By all rights, Jessica Capshaw could be a real Hollywood brat.  She's beautiful, 22 years old, has a good job on a new network comedy and enjoys the kind of industry connections that would set other actresses her age weeping with envy.  Dinner with Steven Spielberg?  Just say when.

But the daughter of actress Kate Capshaw (and stepdaughter of Spielberg, Kate's husband and the most powerful director in Hollywood) seems unfazed by it all.  She drives her own car (a sports utility vehicle) to the set of ABC's Odd Man Out (Fridays, 9:30 P.M./ET).  She fetches her own diet colar, even picking one up for a guest.  She has not entourage and emphatically dismisses a publicist's offer to sit in during the interview for this article.

"For what purpose?" laughs the Brown University graduate as she sits cross-legged on a sofa in her dressing room on the Warner Bros. lot.  "I'm not afraid.  If I fall on my face, I'll just get up and wipe my knees off and go on."

Capshaw learned her Hollywood survival techniques from her mother.  "She has such a great sense of humor about herself," the younger Capshaw says.  "She doesn't have to take everything so seriously.  She taught me to laugh things off."

Kate's daugher spent much of her childhood on location, traveling from movie set to movie set with her mom.  She was born in Columbia, Missouri, where her mother and father, Bob Capshaw, were students at the University of Missouri.  The young family soon moved to New York City for Kate's modeling career (Bob, a salesman for a trademark researching firm, still lives there).   The Capshaws divorced when Jessica was 3, and from then on the little girl inhabited her mother's transient world of acting and, later, celebrity.

"We lived on our own in New York, and then she just started working everywhere," Jessica recalls.  "Italy for three months, Sri Lanka for a month, London for three months.  I would just go to school wherever I was and as soon as the school bell rang, I was out of there, and I would go to work with my mom.  I was on her coattails."

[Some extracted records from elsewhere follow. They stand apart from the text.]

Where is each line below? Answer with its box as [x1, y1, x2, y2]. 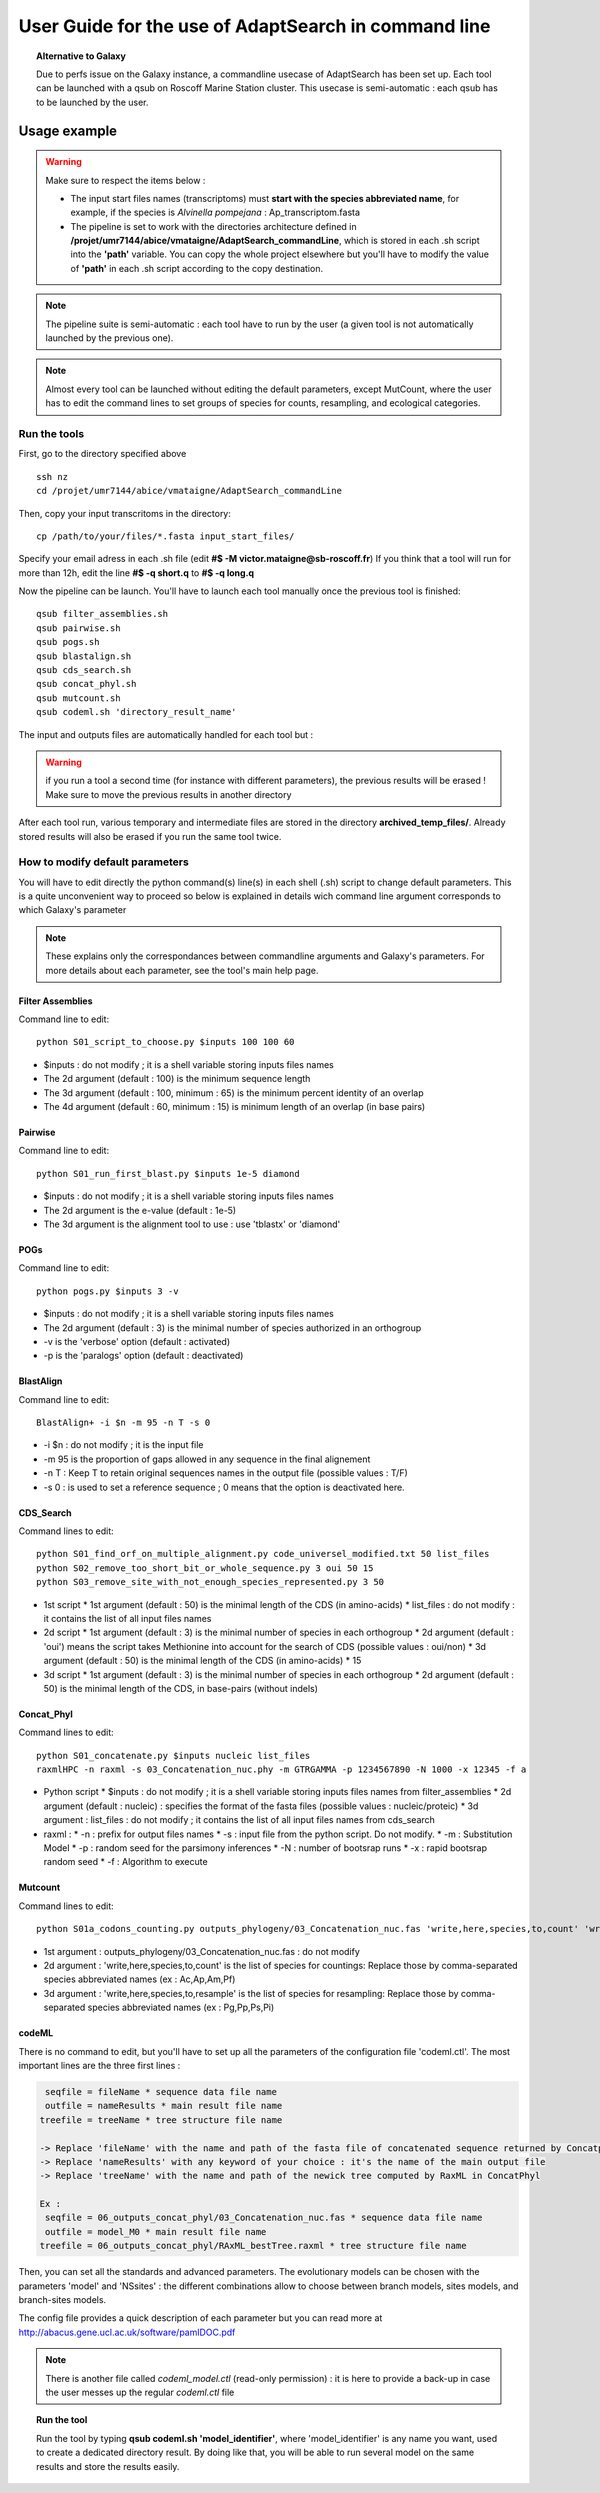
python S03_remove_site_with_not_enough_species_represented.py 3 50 [36, 1576, 385, 1588]
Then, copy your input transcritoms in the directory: [18, 507, 232, 519]
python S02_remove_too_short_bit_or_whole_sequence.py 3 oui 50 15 [36, 1562, 374, 1574]
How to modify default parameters [18, 855, 189, 869]
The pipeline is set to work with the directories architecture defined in [70, 220, 357, 232]
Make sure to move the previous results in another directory [45, 788, 292, 800]
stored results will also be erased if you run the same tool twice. [18, 830, 282, 842]
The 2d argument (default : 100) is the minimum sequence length [43, 1073, 311, 1085]
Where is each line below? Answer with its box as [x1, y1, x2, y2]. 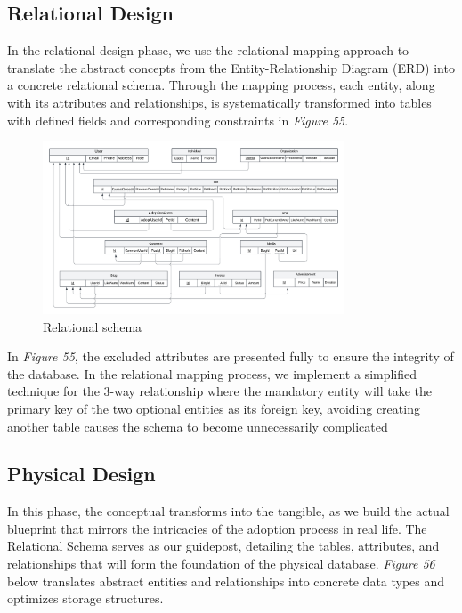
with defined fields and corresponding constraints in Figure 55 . [7, 110, 349, 129]
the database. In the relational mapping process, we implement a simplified [7, 364, 417, 383]
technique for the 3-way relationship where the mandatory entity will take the [7, 382, 433, 400]
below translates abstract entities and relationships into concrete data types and [7, 571, 445, 590]
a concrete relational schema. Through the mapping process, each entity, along [7, 76, 435, 94]
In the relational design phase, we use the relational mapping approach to [7, 41, 409, 60]
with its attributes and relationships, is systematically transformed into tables [7, 93, 432, 111]
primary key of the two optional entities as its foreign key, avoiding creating [7, 399, 420, 417]
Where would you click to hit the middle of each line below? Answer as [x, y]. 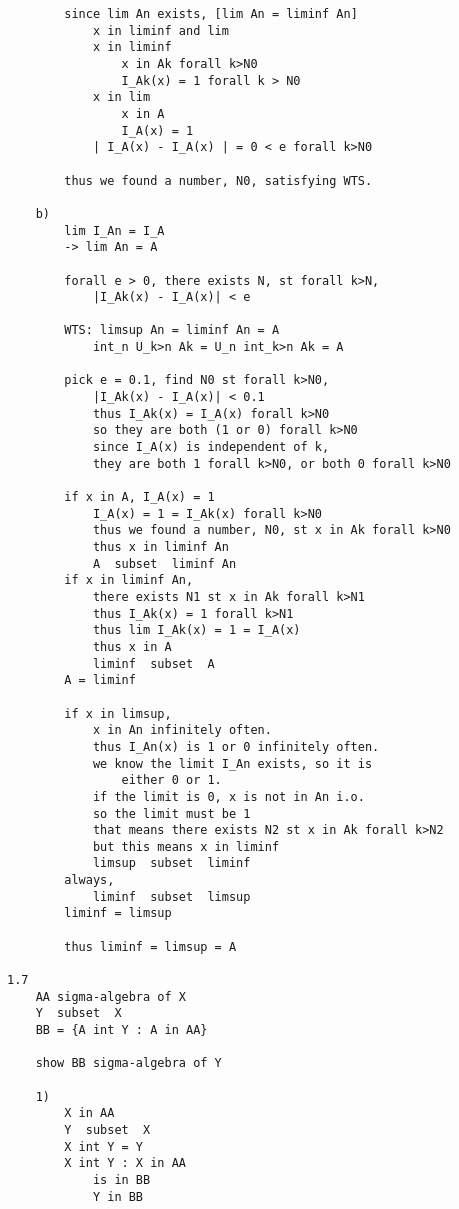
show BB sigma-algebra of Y [128, 1063]
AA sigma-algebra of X [110, 996]
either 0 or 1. [171, 780]
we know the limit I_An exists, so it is [232, 763]
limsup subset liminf [171, 863]
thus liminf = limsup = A [150, 946]
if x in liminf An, [129, 580]
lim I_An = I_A [114, 230]
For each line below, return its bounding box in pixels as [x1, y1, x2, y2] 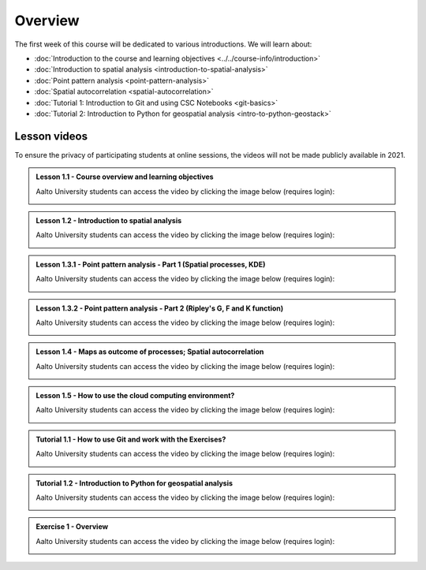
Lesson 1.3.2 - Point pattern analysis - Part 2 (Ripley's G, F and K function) [35, 304, 284, 313]
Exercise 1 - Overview [35, 522, 109, 531]
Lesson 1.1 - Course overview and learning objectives [35, 172, 214, 181]
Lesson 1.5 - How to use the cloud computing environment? [35, 391, 235, 400]
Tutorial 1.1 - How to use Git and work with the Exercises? [35, 434, 226, 444]
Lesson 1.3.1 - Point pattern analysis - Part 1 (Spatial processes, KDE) [35, 259, 266, 269]
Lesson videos [14, 129, 88, 143]
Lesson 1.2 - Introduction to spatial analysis [35, 215, 182, 225]
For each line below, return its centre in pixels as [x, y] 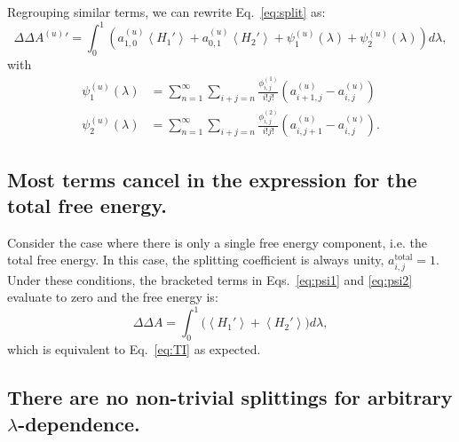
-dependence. [79, 423]
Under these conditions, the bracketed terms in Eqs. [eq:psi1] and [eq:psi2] [210, 279]
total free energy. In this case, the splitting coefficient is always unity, [196, 260]
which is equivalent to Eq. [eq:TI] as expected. [134, 349]
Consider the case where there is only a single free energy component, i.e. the [217, 242]
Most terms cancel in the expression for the [212, 179]
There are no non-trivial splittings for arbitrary [230, 397]
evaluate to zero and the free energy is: [113, 297]
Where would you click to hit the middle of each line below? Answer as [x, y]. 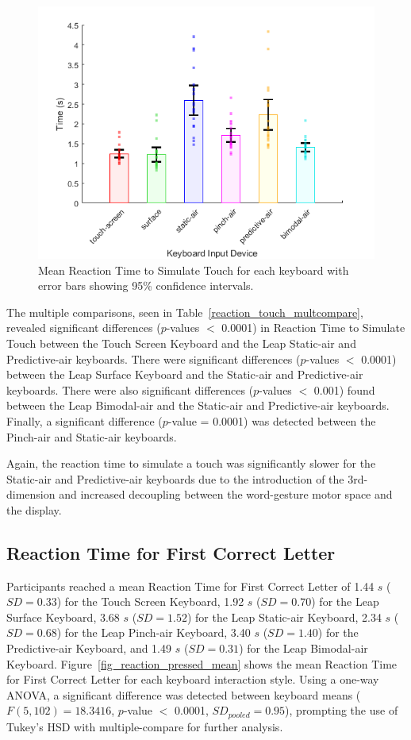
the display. [34, 509]
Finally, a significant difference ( [85, 420]
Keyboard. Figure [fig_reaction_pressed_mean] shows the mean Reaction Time [202, 663]
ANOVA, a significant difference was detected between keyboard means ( [184, 694]
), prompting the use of [342, 710]
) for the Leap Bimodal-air [303, 648]
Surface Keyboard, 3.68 [63, 617]
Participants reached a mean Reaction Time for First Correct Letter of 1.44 [190, 586]
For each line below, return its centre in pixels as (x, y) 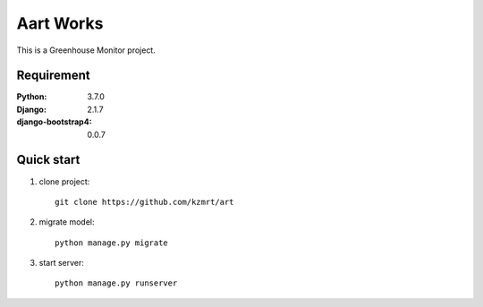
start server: (62, 263)
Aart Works (60, 23)
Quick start (48, 160)
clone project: (64, 181)
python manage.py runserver (116, 283)
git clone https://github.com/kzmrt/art (144, 202)
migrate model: (67, 222)
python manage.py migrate (112, 243)
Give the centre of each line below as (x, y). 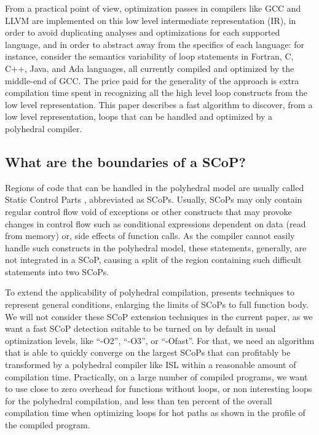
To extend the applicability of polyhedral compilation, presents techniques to (150, 292)
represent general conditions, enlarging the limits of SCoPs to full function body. (157, 304)
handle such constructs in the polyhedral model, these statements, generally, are (156, 247)
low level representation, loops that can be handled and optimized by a (139, 116)
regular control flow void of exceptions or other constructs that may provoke (148, 211)
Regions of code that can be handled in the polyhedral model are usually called (155, 187)
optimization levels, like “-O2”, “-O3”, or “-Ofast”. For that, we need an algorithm (160, 340)
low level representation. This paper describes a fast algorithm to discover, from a (159, 104)
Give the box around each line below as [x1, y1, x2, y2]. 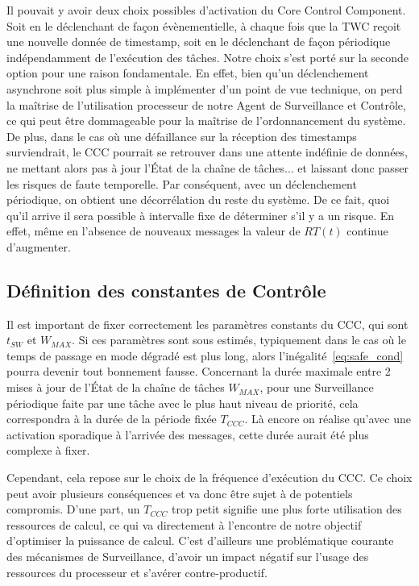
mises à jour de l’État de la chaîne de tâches [6, 379, 225, 396]
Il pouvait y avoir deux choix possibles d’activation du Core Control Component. [6, 2, 406, 18]
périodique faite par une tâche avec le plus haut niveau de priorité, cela [6, 394, 359, 411]
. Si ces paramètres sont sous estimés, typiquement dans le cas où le [72, 331, 406, 348]
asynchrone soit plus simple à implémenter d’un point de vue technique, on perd [6, 80, 403, 97]
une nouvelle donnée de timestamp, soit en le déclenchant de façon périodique [6, 33, 391, 50]
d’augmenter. [6, 238, 71, 255]
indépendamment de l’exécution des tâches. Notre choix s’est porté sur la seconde [6, 48, 409, 65]
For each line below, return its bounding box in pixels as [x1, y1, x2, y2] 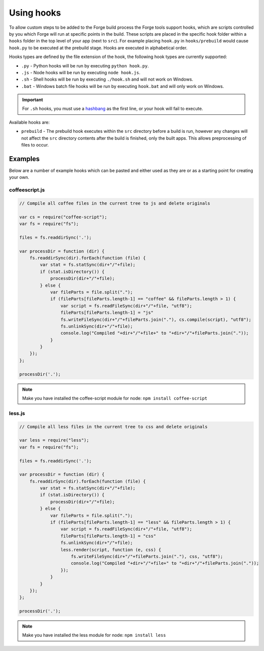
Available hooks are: [9, 119, 50, 125]
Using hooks [9, 7, 61, 18]
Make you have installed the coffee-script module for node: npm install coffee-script [22, 396, 208, 401]
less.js [9, 410, 25, 417]
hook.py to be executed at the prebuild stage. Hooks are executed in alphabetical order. [9, 44, 188, 51]
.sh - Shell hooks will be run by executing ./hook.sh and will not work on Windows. [21, 76, 193, 83]
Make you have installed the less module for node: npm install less [22, 632, 166, 638]
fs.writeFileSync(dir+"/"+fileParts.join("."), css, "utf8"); [71, 553, 223, 559]
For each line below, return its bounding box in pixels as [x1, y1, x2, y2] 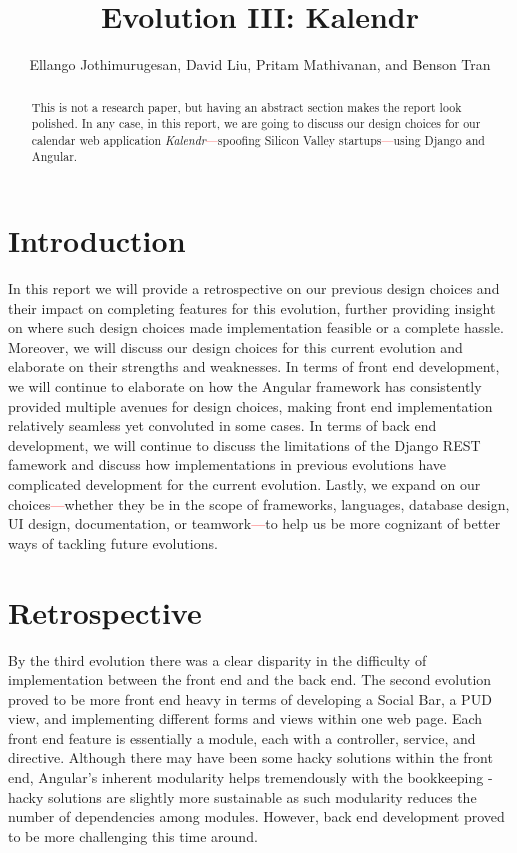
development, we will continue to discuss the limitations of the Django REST [8, 434, 481, 455]
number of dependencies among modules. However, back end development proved [8, 806, 505, 827]
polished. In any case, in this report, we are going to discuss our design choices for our [31, 115, 481, 132]
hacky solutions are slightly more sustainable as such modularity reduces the [8, 786, 477, 807]
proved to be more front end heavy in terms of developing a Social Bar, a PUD [8, 688, 492, 709]
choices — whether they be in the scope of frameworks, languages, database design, [8, 493, 510, 514]
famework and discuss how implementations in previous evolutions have [8, 454, 447, 475]
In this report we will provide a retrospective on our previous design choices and [8, 278, 500, 299]
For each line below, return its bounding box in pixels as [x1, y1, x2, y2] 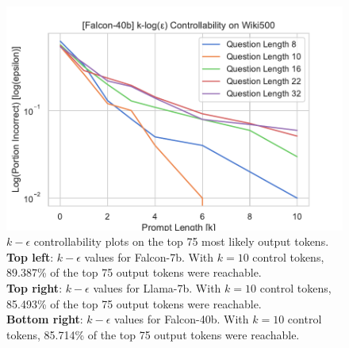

Shy around the kids at school, Jessica was more comfortable on her mom's sets, where she saw firsthand the ups and downs of the profession.  "She watched that roller coaster," says Kate, "and she understands that most often it is not personal.  I'm happy about that, and when she forgets, I remind her."

The shared passion for acting - not to mention the years together on the road - made for a very strong bond between mother and daughter.   "I was alone with her until I was 12," says Jessica.  Kate then met Spielberg, and the two were married when Jessica was 15.  What had long been a two-woman team grew to a clan of nine, including Jessica's six siblings, both biological and adopted:  Theo, now 11; Max, Spielberg's son with actress Amy Irving, now 14; Sasha, 9; Sawyer, 7; Mikaela, 3; and Destry, 2.  Jessica's father, Bob, has two children from a subsequent marriage:  Ethan, 3, and 1-year old Dylan.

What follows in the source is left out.